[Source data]

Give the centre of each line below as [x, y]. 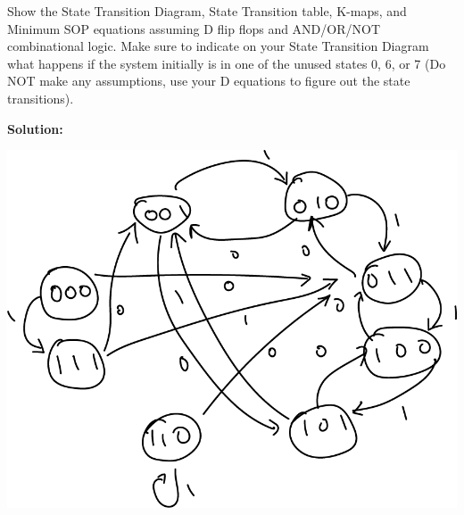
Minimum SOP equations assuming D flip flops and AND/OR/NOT [194, 28]
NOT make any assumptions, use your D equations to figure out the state [209, 81]
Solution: [35, 128]
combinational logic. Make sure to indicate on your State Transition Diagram [218, 46]
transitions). [41, 98]
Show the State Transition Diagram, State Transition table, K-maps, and [207, 11]
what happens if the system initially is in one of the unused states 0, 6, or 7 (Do [227, 63]
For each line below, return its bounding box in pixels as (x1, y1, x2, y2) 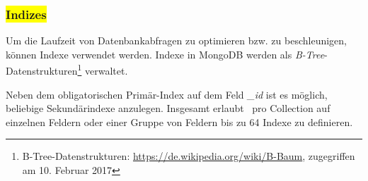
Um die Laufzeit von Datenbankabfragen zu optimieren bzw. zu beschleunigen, (6, 33, 347, 48)
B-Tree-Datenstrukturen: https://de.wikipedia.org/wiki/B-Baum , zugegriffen (22, 149, 355, 163)
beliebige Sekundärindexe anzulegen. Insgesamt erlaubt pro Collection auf (6, 101, 330, 116)
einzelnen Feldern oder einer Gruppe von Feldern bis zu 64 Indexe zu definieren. (6, 114, 353, 129)
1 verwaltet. (77, 61, 128, 78)
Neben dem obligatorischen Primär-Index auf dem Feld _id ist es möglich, (6, 87, 328, 101)
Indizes (6, 5, 47, 23)
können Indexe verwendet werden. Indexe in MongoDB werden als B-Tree (6, 46, 325, 61)

__AIM OF THE EXERCISE__
Your task is to transcribe exactly the lines from the one with "Indizes (6, 5, 47, 23)" through the end of the data, both included, and nothing besides.

__RESPONSE__
Indizes (6, 5, 47, 23)
können Indexe verwendet werden. Indexe in MongoDB werden als B-Tree (6, 46, 325, 61)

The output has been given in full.